Dr. Danny B. Lange is the Vice President of Business Intelligence and Artificial Intelligence (BI+AI) at Google. As an industry thought-leader in the field of AI, he brings a wealth of expertise to drive innovative, AI-powered solutions and strategies at one of the world's leading tech organizations.
Before joining Google, Danny served as Vice President of AI and Machine Learning at Unity Technologies, where he was instrumental in driving the company's AI initiatives. He led the creation of a central data team and spearheaded the development of ML-Agents. His work in generating synthetic data redefined Unity's approach to computer vision and robotics, enhancing model accuracy and understanding.
Prior to Unity, as Head of Machine Learning at Uber, Danny led the development of a state-of-the-art machine learning platform - Michelangelo - significantly enhancing Uber's services worldwide through the power of AI. His influence on the AI industry is also evidenced by his role as the General Manager of Amazon Machine Learning, a key player in the AI industry, where he was responsible for the overall strategy and product development.
Beginning his professional journey as a Computer Scientist at IBM Research, Danny also served as a Principal Development Manager at Microsoft, leading a product team focused on large-scale machine learning solutions for big data. Danny holds a Ph.D. in Computer Science from the Technical University of Denmark.
With an impressive career across various industry giants, Dr. Lange continues to shape the future of Business Intelligence and AI. His inspiring thought leadership, combined with his contributions to AI research and application, are not only influencing industry practices but also nurturing the next generation of BI and AI enthusiasts.

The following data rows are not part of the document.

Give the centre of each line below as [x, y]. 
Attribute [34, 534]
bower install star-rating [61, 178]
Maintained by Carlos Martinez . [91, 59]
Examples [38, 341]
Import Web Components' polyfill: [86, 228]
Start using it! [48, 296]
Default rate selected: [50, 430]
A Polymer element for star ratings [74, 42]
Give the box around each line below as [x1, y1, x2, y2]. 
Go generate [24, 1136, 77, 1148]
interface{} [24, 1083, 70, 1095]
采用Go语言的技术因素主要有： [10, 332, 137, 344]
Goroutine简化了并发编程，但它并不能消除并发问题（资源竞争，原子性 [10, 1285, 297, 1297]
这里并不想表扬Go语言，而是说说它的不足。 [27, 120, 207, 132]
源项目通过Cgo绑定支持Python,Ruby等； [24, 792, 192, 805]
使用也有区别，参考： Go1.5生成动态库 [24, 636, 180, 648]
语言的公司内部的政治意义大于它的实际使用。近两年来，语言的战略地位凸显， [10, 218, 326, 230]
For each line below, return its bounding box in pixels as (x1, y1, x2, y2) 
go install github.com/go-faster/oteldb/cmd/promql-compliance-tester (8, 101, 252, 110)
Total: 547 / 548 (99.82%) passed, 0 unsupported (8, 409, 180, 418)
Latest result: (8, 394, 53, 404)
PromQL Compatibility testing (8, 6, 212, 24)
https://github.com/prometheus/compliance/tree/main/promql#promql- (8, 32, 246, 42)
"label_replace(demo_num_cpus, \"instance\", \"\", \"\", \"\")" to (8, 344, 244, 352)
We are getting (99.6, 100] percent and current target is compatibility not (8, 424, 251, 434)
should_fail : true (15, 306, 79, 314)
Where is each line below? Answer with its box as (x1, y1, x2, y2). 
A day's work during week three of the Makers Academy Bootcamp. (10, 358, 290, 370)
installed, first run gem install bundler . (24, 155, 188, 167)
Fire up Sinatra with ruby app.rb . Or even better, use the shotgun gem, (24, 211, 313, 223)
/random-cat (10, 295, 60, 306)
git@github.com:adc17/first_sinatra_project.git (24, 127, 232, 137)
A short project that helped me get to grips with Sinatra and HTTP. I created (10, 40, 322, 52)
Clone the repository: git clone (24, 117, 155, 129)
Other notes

AI-assisted development has crossed from novelty to table stakes. With 60–100% of code now machine-generated at many companies, the codegen percentage is fast becoming a vanity metric: generation is cheap, while spec quality, verification, and integration are the new bottlenecks. The deeper shift is happening upstream. When code is nearly free to produce, the product layer becomes the constraint — and the boundary between the product lifecycle (discovering, specifying, prioritizing, and validating what to build) and the software lifecycle collapses. The line between deciding what to build and building it is blurring, forcing CTO and CPO functions toward a merge, whether they like it or not.
This session maps that convergence, then turns to the harder problem: converting AI-infused products into business value. We'll take on the genuinely unsolved pricing question (seat vs. usage vs. outcome), measurement that stands up to investor scrutiny, model-provider risk and the build/buy/wait calculus, proprietary data as the durable moat now that models are commoditizing, the AI-native talent profile, and governance for an agentic world.
Session 1: AI in the Boardroom — From Buzzword to Business Advantage
AI is no longer a technology project — it is a leadership responsibility. This session gives CEOs the fluency and confidence to lead the AI conversation rather than delegate it. We trace AI's evolution through three ages (predictive, generative, and agentic), explore the strategic imperatives each creates, and then shift to the personal: how CEOs can use AI as a cognitive partner for decision-making, strategy stress-testing, and executive productivity. The session closes with a live workshop where participants use AI to pressure-test their own strategic priorities — the same way a skeptical board director would.
Session 2: Building Your AI Roadmap — From Awareness to Action
Session 2 moves from understanding AI to acting on it. Anchored by a first-hand case study of AI transformation at Uber — from hand-crafted rules to algorithmic mastery — participants learn what it actually takes to shift an organization from human-designed heuristics to AI-led optimization. The bulk of the session is hands-on: CEOs brainstorm lighthouse AI projects for their own businesses, prioritize them on an impact-vs-feasibility matrix, and leave with a concrete, scoped initiative they can take back to their teams.
Session 3: The AI-Augmented Organization — Building the Enterprise That Can Execute
The final session tackles the hardest question: why do almost all companies invest in AI, yet fewer than 5% capture substantial value from it? Drawing on research from McKinsey and BCG, and live case studies from Klarna, Korn Ferry, and Ipsos, we show that the gap is not technological — 70% of AI value comes from people, not algorithms. The session covers five pillars of organizational AI readiness (leadership, culture and talent, data and process, governance, and operating model), with particular depth on workforce transformation, the shift from human-in-the-loop to human-on-the-loop oversight, and what it takes to move AI initiatives from perpetual piloting to production at scale.